Material for this task:

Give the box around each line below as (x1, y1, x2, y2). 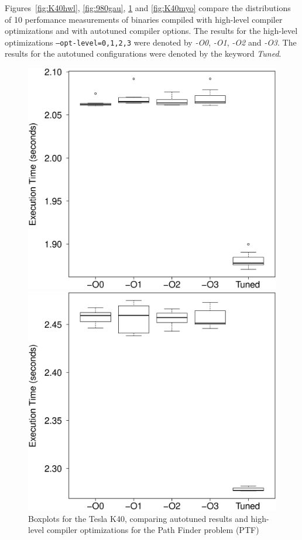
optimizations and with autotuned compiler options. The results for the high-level (5, 25, 298, 37)
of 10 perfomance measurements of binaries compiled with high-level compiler (5, 13, 283, 25)
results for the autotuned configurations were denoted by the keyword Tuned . (5, 47, 282, 60)
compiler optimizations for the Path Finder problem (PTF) (46, 524, 259, 536)
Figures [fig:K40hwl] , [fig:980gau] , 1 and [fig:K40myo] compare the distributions (5, 2, 291, 13)
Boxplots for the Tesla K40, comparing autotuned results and (28, 512, 248, 524)
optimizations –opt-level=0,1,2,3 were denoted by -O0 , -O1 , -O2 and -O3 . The (5, 36, 297, 48)
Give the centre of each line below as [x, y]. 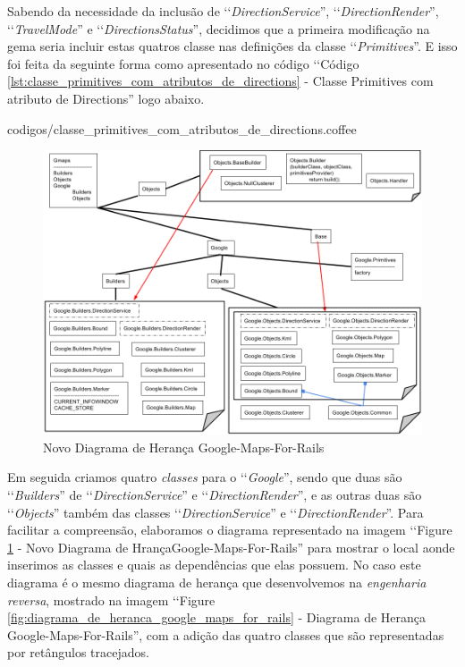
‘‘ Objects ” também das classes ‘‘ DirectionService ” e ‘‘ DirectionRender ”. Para [216, 512]
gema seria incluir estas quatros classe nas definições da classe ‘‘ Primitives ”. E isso [232, 46]
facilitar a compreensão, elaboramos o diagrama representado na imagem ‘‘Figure [230, 530]
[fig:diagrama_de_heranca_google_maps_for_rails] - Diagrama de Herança [217, 617]
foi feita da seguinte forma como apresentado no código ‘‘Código [183, 63]
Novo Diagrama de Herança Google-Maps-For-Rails [184, 447]
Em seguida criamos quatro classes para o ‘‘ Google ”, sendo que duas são [205, 477]
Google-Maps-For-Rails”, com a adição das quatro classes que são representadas [226, 634]
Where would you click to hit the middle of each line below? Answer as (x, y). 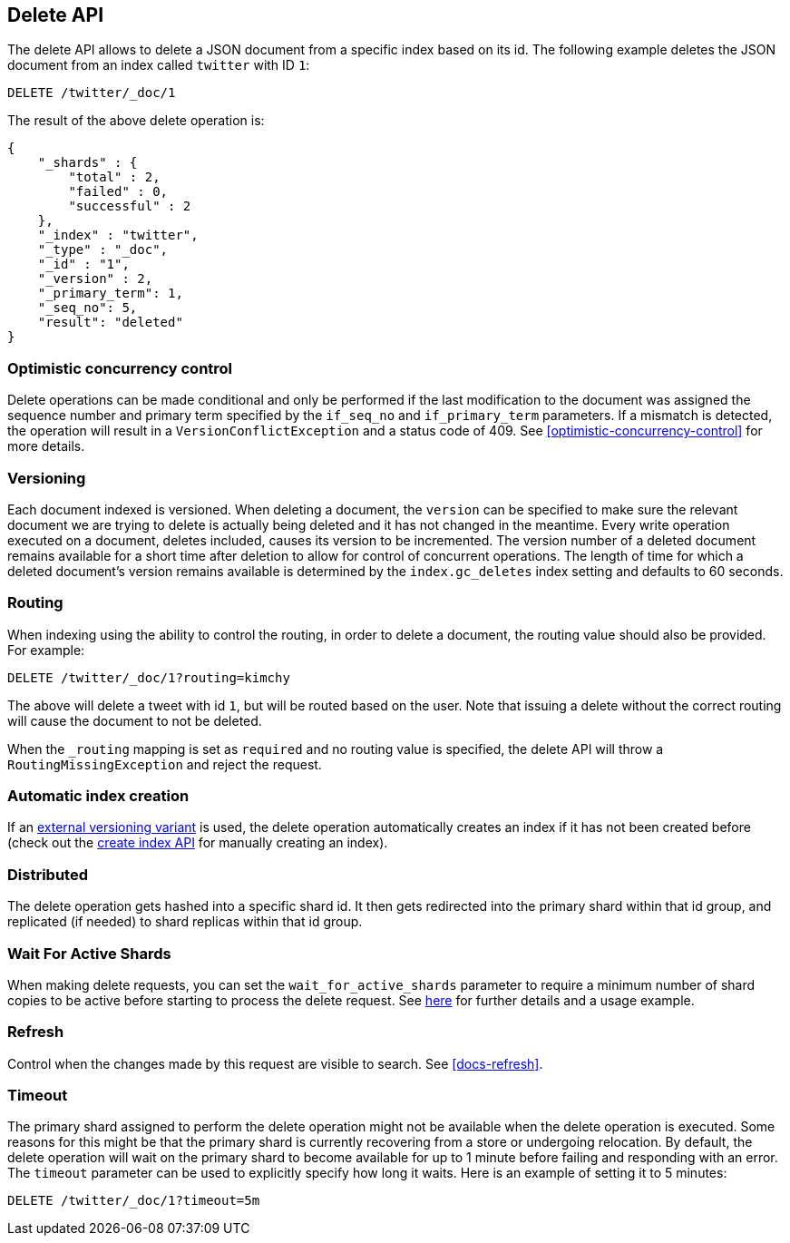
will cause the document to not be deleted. (135, 720)
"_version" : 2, (95, 279)
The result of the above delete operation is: (136, 121)
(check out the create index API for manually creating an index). (198, 843)
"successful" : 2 (130, 206)
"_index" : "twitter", (118, 235)
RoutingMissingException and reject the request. (165, 764)
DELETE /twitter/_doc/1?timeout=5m (134, 1201)
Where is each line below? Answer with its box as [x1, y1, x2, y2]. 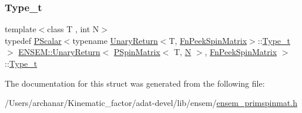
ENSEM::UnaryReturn [18, 46, 100, 58]
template [5, 23, 36, 35]
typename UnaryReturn [72, 34, 158, 46]
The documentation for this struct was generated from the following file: [5, 77, 265, 89]
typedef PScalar [5, 34, 62, 46]
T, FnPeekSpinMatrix [169, 34, 247, 46]
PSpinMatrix [113, 46, 160, 58]
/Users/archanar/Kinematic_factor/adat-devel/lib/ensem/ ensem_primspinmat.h [5, 97, 297, 109]
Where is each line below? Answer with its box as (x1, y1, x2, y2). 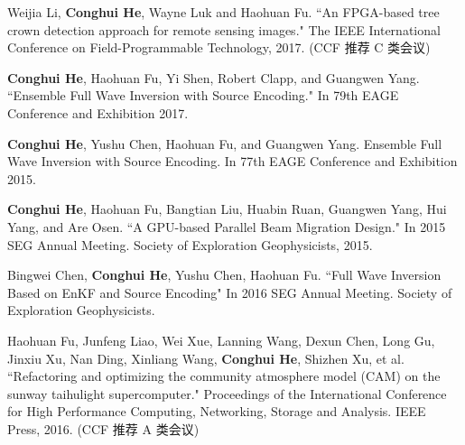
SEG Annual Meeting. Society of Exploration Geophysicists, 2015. (7, 235, 373, 254)
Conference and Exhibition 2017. (7, 103, 189, 122)
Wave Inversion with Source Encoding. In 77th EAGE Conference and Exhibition (7, 152, 458, 171)
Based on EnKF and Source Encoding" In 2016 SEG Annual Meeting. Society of (7, 283, 452, 301)
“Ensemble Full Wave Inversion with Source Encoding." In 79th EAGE (7, 86, 399, 105)
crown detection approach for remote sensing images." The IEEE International (7, 20, 441, 39)
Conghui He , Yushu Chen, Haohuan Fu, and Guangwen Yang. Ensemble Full (7, 134, 442, 153)
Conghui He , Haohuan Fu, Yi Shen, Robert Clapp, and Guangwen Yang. (7, 68, 420, 87)
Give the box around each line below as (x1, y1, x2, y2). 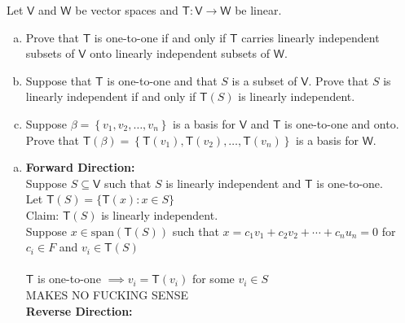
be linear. (235, 2, 282, 18)
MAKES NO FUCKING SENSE (25, 286, 189, 303)
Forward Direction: (25, 159, 135, 176)
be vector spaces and (75, 2, 178, 18)
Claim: (25, 206, 59, 223)
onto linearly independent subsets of (90, 45, 270, 62)
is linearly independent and (165, 174, 302, 191)
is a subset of (231, 72, 297, 89)
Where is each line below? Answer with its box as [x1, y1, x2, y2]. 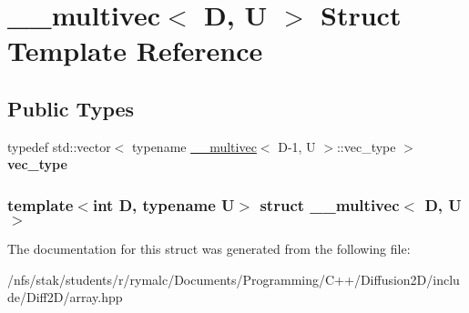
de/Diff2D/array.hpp [7, 288, 123, 307]
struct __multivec [260, 193, 400, 216]
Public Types [7, 94, 135, 122]
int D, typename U [92, 193, 235, 216]
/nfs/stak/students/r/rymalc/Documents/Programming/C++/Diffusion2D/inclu [7, 269, 460, 288]
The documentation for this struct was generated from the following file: [7, 239, 411, 258]
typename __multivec [132, 136, 257, 156]
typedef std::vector [7, 136, 111, 156]
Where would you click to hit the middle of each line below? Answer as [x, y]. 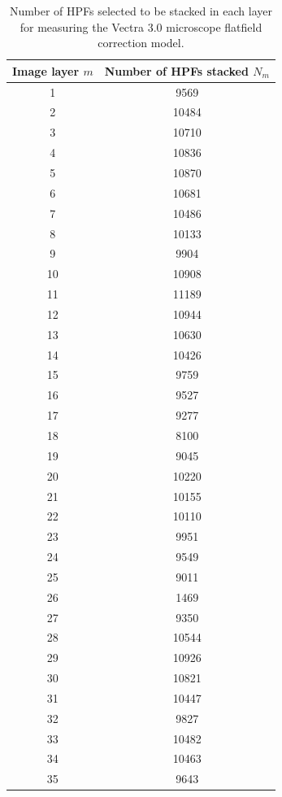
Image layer [46, 70]
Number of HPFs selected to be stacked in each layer [141, 11]
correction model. [141, 43]
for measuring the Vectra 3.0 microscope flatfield [141, 26]
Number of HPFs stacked [176, 70]
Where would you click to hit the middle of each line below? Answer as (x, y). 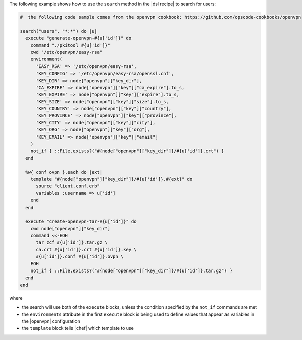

Directions for this task: The answer is the lines above from the one with "onto linearly independent" to the one with "Image layer [46, 70]", set down exactly, with no pictures.

Task answer:
onto linearly independent subsets of (90, 45, 270, 62)
is linearly independent and (165, 174, 302, 191)
is a subset of (231, 72, 297, 89)
Where is each line below? Answer with its box as [x1, y1, x2, y2]. 
de/Diff2D/array.hpp [7, 288, 123, 307]
struct __multivec [260, 193, 400, 216]
Public Types [7, 94, 135, 122]
int D, typename U [92, 193, 235, 216]
/nfs/stak/students/r/rymalc/Documents/Programming/C++/Diffusion2D/inclu [7, 269, 460, 288]
The documentation for this struct was generated from the following file: [7, 239, 411, 258]
typename __multivec [132, 136, 257, 156]
typedef std::vector [7, 136, 111, 156]
Where would you click to hit the middle of each line below? Answer as [x, y]. 
Image layer [46, 70]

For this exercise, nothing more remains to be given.